The chunk tree does all of the logical to physical block address mapping for the filesystem, and it stores information about all of the devices in the FS. In order to bootstrap lookup in the chunk tree, the super block also duplicates the chunk items needed to resolve blocks in the chunk tree. Over time, the chunk tree will be split into multiple roots to allow access of larger storage pools.

There are back references from the chunk items to the extent tree that allocated them. Only a single extent tree can allocate extents out of a given chunk.

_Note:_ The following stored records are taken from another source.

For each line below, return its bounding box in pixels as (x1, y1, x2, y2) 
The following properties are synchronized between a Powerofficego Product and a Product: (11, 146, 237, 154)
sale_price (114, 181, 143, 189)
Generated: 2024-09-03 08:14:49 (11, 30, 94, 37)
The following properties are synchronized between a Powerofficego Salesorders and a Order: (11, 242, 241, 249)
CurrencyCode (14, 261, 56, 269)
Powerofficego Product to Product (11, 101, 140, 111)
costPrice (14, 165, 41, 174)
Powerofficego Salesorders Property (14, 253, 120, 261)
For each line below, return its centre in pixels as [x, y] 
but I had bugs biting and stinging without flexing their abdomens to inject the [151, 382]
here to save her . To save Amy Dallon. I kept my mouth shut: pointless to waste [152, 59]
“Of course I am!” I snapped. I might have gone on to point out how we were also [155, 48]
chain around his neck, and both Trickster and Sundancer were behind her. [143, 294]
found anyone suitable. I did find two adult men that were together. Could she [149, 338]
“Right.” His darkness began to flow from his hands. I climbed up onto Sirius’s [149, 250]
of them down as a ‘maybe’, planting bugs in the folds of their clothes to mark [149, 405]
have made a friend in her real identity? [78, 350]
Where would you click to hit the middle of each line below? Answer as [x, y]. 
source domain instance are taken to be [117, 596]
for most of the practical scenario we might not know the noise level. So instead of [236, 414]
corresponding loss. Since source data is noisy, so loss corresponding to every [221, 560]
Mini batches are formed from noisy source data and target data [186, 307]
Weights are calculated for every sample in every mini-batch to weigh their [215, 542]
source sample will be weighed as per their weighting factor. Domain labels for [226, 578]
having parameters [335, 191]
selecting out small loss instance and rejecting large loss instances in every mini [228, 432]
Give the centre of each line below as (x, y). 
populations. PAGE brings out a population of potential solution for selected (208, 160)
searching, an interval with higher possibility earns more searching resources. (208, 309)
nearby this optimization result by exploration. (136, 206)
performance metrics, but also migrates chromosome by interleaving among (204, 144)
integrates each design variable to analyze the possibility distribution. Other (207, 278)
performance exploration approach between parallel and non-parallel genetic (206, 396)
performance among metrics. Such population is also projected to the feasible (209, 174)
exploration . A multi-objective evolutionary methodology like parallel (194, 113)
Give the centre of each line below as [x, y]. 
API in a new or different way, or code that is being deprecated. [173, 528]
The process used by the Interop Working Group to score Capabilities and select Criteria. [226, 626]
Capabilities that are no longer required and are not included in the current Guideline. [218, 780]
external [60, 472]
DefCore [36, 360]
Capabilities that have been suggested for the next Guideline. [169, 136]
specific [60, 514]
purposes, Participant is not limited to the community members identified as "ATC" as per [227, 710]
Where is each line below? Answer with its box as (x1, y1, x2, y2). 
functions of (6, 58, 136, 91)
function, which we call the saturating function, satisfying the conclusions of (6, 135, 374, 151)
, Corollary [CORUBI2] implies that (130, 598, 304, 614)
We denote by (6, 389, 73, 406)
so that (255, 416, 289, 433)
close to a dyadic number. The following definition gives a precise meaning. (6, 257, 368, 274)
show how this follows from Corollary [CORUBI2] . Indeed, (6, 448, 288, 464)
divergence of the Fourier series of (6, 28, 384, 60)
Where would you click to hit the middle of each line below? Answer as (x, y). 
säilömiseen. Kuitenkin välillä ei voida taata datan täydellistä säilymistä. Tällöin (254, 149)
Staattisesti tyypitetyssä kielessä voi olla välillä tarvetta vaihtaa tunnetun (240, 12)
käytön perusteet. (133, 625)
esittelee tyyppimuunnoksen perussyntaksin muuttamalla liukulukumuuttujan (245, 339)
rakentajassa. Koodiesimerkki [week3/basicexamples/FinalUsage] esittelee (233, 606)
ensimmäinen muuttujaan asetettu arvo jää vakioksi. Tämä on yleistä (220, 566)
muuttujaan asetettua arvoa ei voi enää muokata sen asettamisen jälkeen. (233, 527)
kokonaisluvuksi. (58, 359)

Two types of key are stored in the chunk tree:

  • DEV_ITEM (where the offset field is the internal devid), which contain information on all of the underlying block devices in the filesystem
    DEV_ITEM(其中偏移字段是内部 devid),其中包含文件系统中所有底层块设备的信息

  • CHUNK_ITEM (where the offset field is the start of the chunk as a virtual address), which maps a section of the virtual address space (a chunk) into physical storage.

Device Allocation Tree 设备分配树

The device allocation tree records which parts of each physical device have been allocated into chunks. This is a relatively small tree that is only updated as new chunks are allocated. It stores back references to the chunk tree that allocated each physical extent on the device.

Extent Allocation Tree 范围分配树

The extent allocation tree records byte ranges that are in use, maintains reference counts on each extent and records back references to the tree or file that is using each extent. Logical block groups are created inside the extent allocation tree, and these reference large logical extents from the chunk tree.

Each block group can only store a specific type of extent. This might include metadata, or mirrored metadata, or striped data blocks etc.

Currently there is only one extent allocation tree shared by all the other trees. This will change in order to scale better under load.
目前,所有其他树共享一个范围分配树。 为了更好地在负载下扩展,这将发生变化。

Keys for the extent tree use the start of the extent as the objectid. A BLOCK_GROUP_ITEM key will be followed by the EXTENT_ITEM keys for extents within that block group.
范围树的键使用范围的起始作为对象标识符。 BLOCK_GROUP_ITEM 键后面将跟随该块组内范围的 EXTENT_ITEM 键。

FS Trees 文件系统树 

These store files and directories, and all of the normal metadata you would expect to find in a filesystem. There is one root for each subvolume or snapshot, but snapshots will share blocks between roots.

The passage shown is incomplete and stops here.